Gradient vector of a matrix of geographical extent

I have a geographical matrix M of dimensions nLat=181 and nLon=221 , with lats = 30:0.25:90 and lons=-30:0.25:25.
I want to compute the gradient vector of M w.r.t to lats , lons.
I have tried ForwardDiff , Iterations , ScatteredIterations , Flux and my problem is that they all accept continuous functions as input.
I have tried the method interpolating , or this one, but to no avail.

Here is my current code

x = lats
y = lons
points = (x,y)
samples = M
itp = Interpolations.interpolate(points, samples, Gridded(Linear()))
itpGradient = Interpolations.gradient.(itp,x,y)

I get the following error

DimensionMismatch("arrays could not be broadcast to a common size; got a dimension with lengths 181 and 221")

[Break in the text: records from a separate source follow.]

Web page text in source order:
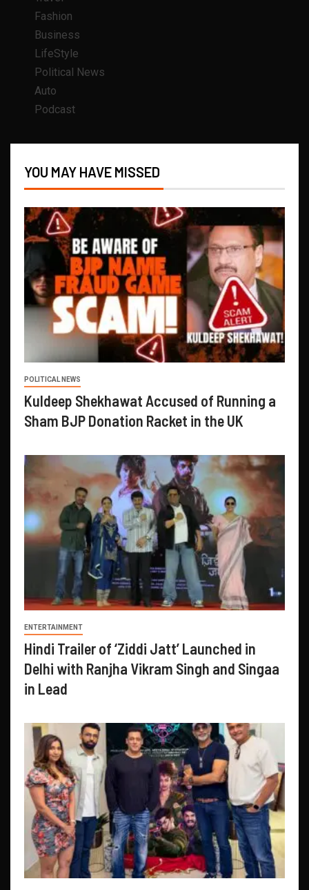
Fashion
Business
LifeStyle
Political News
Auto
Podcast
YOU MAY HAVE MISSED
POLITICAL NEWS
Kuldeep Shekhawat Accused of Running a
Sham BJP Donation Racket in the UK
ENTERTAINMENT
Hindi Trailer of ‘Ziddi Jatt’ Launched in
Delhi with Ranjha Vikram Singh and Singaa
in Lead

You could adapt the 1D solution in the post linked to 2D as follows:

using Interpolations

f(x,y) = x^2 + y^2    # function used just to generate data

x = y = -2:0.02:2
z = f.(x, y')         #  z is the numeric data at coordinates (x, y)

itp = interpolate((x,y), z, Gridded(Linear()));
grad = gradient.(Ref(itp), x, y')

If the data matrix z is noisy, we could fit smoothing 2D splines before estimating the gradients. An example using Dierckx:

using Interpolations, Dierckx

f(x,y) = x^2 + y^2
x, y = -2:0.02:2, -3:0.02:3
nx, ny = length(x), length(y)
z = f.(x, y') + rand(nx, ny)            # noisy data matrix over grid defined by (x,y)

s0 = 0.01*nx*ny*hypot(extrema(z)...)    # test different smoothing factors
spl = Spline2D(x, y, z; kx=3, ky=3, s=s0)
zsmooth = evalgrid(spl, x, y)
itp = interpolate((x,y), zsmooth, Gridded(Linear()));
grad = gradient.(Ref(itp), x, y')


Thank you very much, that works :slight_smile: